Saved entries
____
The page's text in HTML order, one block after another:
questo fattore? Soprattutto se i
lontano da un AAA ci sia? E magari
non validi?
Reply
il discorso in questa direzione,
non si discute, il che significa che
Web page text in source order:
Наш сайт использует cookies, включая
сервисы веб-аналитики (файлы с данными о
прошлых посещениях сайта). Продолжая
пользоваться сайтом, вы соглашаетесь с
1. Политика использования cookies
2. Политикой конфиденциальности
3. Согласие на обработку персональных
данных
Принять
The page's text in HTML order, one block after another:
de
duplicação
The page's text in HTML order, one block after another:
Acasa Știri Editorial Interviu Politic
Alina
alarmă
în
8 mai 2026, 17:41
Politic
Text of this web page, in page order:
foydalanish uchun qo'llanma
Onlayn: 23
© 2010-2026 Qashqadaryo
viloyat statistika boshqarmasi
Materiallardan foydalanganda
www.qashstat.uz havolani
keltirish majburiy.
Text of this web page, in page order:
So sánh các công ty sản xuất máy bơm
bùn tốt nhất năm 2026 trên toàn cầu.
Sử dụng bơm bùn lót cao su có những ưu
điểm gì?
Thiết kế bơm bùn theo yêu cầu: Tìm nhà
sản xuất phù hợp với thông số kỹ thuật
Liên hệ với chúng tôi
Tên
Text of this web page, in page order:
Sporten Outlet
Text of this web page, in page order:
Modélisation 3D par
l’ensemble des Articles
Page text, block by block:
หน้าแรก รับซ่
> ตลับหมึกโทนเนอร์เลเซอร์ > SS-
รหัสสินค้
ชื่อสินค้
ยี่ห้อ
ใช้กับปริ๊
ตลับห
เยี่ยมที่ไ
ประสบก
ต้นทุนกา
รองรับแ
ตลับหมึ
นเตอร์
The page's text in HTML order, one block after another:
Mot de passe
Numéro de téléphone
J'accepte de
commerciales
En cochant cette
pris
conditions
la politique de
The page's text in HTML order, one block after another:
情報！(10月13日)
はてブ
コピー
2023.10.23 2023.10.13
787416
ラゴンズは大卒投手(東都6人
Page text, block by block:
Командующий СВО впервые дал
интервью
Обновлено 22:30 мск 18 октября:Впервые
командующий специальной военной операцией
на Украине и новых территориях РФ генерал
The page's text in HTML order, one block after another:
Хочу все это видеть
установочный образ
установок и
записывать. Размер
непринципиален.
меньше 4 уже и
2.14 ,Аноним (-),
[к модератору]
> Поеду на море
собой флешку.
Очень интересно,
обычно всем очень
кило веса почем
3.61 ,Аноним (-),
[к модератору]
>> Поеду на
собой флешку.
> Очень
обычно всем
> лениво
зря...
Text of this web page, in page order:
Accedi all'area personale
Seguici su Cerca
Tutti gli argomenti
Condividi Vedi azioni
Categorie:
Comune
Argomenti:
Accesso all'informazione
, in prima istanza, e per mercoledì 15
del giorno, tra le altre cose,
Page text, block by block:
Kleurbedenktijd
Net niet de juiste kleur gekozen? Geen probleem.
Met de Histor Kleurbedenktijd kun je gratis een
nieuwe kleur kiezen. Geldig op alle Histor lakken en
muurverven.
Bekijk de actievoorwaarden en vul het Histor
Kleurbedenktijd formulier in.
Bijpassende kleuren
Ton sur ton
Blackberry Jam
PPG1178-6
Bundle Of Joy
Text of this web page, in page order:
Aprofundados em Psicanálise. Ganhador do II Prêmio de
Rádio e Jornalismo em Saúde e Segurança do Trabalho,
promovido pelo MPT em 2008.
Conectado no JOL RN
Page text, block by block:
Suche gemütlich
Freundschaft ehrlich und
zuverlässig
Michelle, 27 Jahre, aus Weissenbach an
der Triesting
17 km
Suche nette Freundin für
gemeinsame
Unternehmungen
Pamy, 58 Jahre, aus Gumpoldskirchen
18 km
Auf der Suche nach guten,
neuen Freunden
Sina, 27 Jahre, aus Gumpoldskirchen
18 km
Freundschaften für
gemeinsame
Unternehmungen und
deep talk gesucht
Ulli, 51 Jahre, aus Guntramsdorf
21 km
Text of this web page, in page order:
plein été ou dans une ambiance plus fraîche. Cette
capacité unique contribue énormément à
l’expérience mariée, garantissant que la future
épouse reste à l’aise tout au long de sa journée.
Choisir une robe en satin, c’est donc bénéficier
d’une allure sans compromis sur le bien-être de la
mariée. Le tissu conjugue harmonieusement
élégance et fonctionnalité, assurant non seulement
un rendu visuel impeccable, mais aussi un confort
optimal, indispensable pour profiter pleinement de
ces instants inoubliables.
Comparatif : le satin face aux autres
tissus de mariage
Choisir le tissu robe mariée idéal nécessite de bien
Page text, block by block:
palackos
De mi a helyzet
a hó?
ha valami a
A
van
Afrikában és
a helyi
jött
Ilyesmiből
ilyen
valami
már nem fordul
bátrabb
____
• Assignment:
Set down each record above without changing a single word.

• Result:
The page's text in HTML order, one block after another:
questo fattore? Soprattutto se i
lontano da un AAA ci sia? E magari
non validi?
Reply
il discorso in questa direzione,
non si discute, il che significa che
Web page text in source order:
Наш сайт использует cookies, включая
сервисы веб-аналитики (файлы с данными о
прошлых посещениях сайта). Продолжая
пользоваться сайтом, вы соглашаетесь с
1. Политика использования cookies
2. Политикой конфиденциальности
3. Согласие на обработку персональных
данных
Принять
The page's text in HTML order, one block after another:
de
duplicação
The page's text in HTML order, one block after another:
Acasa Știri Editorial Interviu Politic
Alina
alarmă
în
8 mai 2026, 17:41
Politic
Text of this web page, in page order:
foydalanish uchun qo'llanma
Onlayn: 23
© 2010-2026 Qashqadaryo
viloyat statistika boshqarmasi
Materiallardan foydalanganda
www.qashstat.uz havolani
keltirish majburiy.
Text of this web page, in page order:
So sánh các công ty sản xuất máy bơm
bùn tốt nhất năm 2026 trên toàn cầu.
Sử dụng bơm bùn lót cao su có những ưu
điểm gì?
Thiết kế bơm bùn theo yêu cầu: Tìm nhà
sản xuất phù hợp với thông số kỹ thuật
Liên hệ với chúng tôi
Tên
Text of this web page, in page order:
Sporten Outlet
Text of this web page, in page order:
Modélisation 3D par
l’ensemble des Articles
Page text, block by block:
หน้าแรก รับซ่
> ตลับหมึกโทนเนอร์เลเซอร์ > SS-
รหัสสินค้
ชื่อสินค้
ยี่ห้อ
ใช้กับปริ๊
ตลับห
เยี่ยมที่ไ
ประสบก
ต้นทุนกา
รองรับแ
ตลับหมึ
นเตอร์
The page's text in HTML order, one block after another:
Mot de passe
Numéro de téléphone
J'accepte de
commerciales
En cochant cette
pris
conditions
la politique de
The page's text in HTML order, one block after another:
情報！(10月13日)
はてブ
コピー
2023.10.23 2023.10.13
787416
ラゴンズは大卒投手(東都6人
Page text, block by block:
Командующий СВО впервые дал
интервью
Обновлено 22:30 мск 18 октября:Впервые
командующий специальной военной операцией
на Украине и новых территориях РФ генерал
The page's text in HTML order, one block after another:
Хочу все это видеть
установочный образ
установок и
записывать. Размер
непринципиален.
меньше 4 уже и
2.14 ,Аноним (-),
[к модератору]
> Поеду на море
собой флешку.
Очень интересно,
обычно всем очень
кило веса почем
3.61 ,Аноним (-),
[к модератору]
>> Поеду на
собой флешку.
> Очень
обычно всем
> лениво
зря...
Text of this web page, in page order:
Accedi all'area personale
Seguici su Cerca
Tutti gli argomenti
Condividi Vedi azioni
Categorie:
Comune
Argomenti:
Accesso all'informazione
, in prima istanza, e per mercoledì 15
del giorno, tra le altre cose,
Page text, block by block:
Kleurbedenktijd
Net niet de juiste kleur gekozen? Geen probleem.
Met de Histor Kleurbedenktijd kun je gratis een
nieuwe kleur kiezen. Geldig op alle Histor lakken en
muurverven.
Bekijk de actievoorwaarden en vul het Histor
Kleurbedenktijd formulier in.
Bijpassende kleuren
Ton sur ton
Blackberry Jam
PPG1178-6
Bundle Of Joy
Text of this web page, in page order:
Aprofundados em Psicanálise. Ganhador do II Prêmio de
Rádio e Jornalismo em Saúde e Segurança do Trabalho,
promovido pelo MPT em 2008.
Conectado no JOL RN
Page text, block by block:
Suche gemütlich
Freundschaft ehrlich und
zuverlässig
Michelle, 27 Jahre, aus Weissenbach an
der Triesting
17 km
Suche nette Freundin für
gemeinsame
Unternehmungen
Pamy, 58 Jahre, aus Gumpoldskirchen
18 km
Auf der Suche nach guten,
neuen Freunden
Sina, 27 Jahre, aus Gumpoldskirchen
18 km
Freundschaften für
gemeinsame
Unternehmungen und
deep talk gesucht
Ulli, 51 Jahre, aus Guntramsdorf
21 km
Text of this web page, in page order:
plein été ou dans une ambiance plus fraîche. Cette
capacité unique contribue énormément à
l’expérience mariée, garantissant que la future
épouse reste à l’aise tout au long de sa journée.
Choisir une robe en satin, c’est donc bénéficier
d’une allure sans compromis sur le bien-être de la
mariée. Le tissu conjugue harmonieusement
élégance et fonctionnalité, assurant non seulement
un rendu visuel impeccable, mais aussi un confort
optimal, indispensable pour profiter pleinement de
ces instants inoubliables.
Comparatif : le satin face aux autres
tissus de mariage
Choisir le tissu robe mariée idéal nécessite de bien
Page text, block by block:
palackos
De mi a helyzet
a hó?
ha valami a
A
van
Afrikában és
a helyi
jött
Ilyesmiből
ilyen
valami
már nem fordul
bátrabb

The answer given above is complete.